# Co-witness a red dot on a pistol?



## Tailgate (Jul 28, 2018)

Headache from searching and looking at YouTube stuff about zeroing red dots..when it comes to co-witnessing, seems only AR-15's and other long guns are discussed or when discussing red dots on pistols, all info stops short of mentioning co-witnessing. Are pistol front iron sights co-witnessed with red dot optics? Thanks.... fyi, just got a Vortex Viper for a Ruger Mark IV 22/45 lite.... it's a 6 MOA. Should I have gotten a 3? These old eyes need all the help they can get since they are just learning to shoot for fun.


----------



## VAMarine (Dec 25, 2008)

The answer is....


It depends.

Some will have co-witnessed iron sights if they are available. Most guns will require suppressor height sights.

Most .22 target guns with red dots do not have co-witnessed sights.

More of the tactical / self defense oriented guns are the ones that people make a fuss about co-witnessed sights.

Sent from my SM-G955U using Tapatalk


----------



## hillman (Jul 27, 2014)

About the 6 MOA red dot - it'll probably work out for you on a handgun. The dot will cover 1.5 inches at 25 yards. That ain't a big deal is it?


----------



## jdobitz (Oct 14, 2018)

The combination of the red dot and the Ruger MK IV 22/45 is fantastic! I have the tactical version but it is very similar to the lite. I generally shoot on a 20 yard range and what I find is that as I get better, occaisional 3” 10 round bullseye groups at 20 yards, is that paralax starts to become important with the red dot.

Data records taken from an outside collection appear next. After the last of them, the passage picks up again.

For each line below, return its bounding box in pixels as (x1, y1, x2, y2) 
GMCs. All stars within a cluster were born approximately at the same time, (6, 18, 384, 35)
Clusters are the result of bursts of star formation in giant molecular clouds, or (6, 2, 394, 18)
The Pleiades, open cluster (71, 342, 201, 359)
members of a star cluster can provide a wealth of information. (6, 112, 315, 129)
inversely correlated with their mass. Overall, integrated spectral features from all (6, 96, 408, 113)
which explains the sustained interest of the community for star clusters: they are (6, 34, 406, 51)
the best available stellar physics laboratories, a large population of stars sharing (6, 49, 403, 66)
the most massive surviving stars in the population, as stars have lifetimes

I sight in at 10 yards. Since the red dot is about 1” above the barrel I hold about 1.5” low at 20 yards because the bullet is stil climbing. At 5 yards I hold about 0.5” high.

All in all this combination is more fun than it should be. BTW, if you haven’t put in the Volquartsen trigger, sear, and hammer set you need to. World of difference for the trigger.


----------



## Tailgate (Jul 28, 2018)

jdobitz said:


> The combination of the red dot and the Ruger MK IV 22/45 is fantastic! I have the tactical version but it is very similar to the lite. I generally shoot on a 20 yard range and what I find is that as I get better, occaisional 3" 10 round bullseye groups at 20 yards, is that paralax starts to become important with the red dot. I sight in at 10 yards. Since the red dot is about 1" above the barrel I hold about 1.5" low at 20 yards because the bullet is stil climbing. At 5 yards I hold about 0.5" high.
> 
> All in all this combination is more fun than it should be. BTW, if you haven't put in the Volquartsen trigger, sear, and hammer set you need to. World of difference for the trigger.


thanks...i still have a lot to learn about using the red dot.. there's definitely a learning curve. I just got the Tandemkross trigger.. also has a halo, compensator, hive grips.... trigger pull is a hair over 3lbs...haven't shot her yet...


----------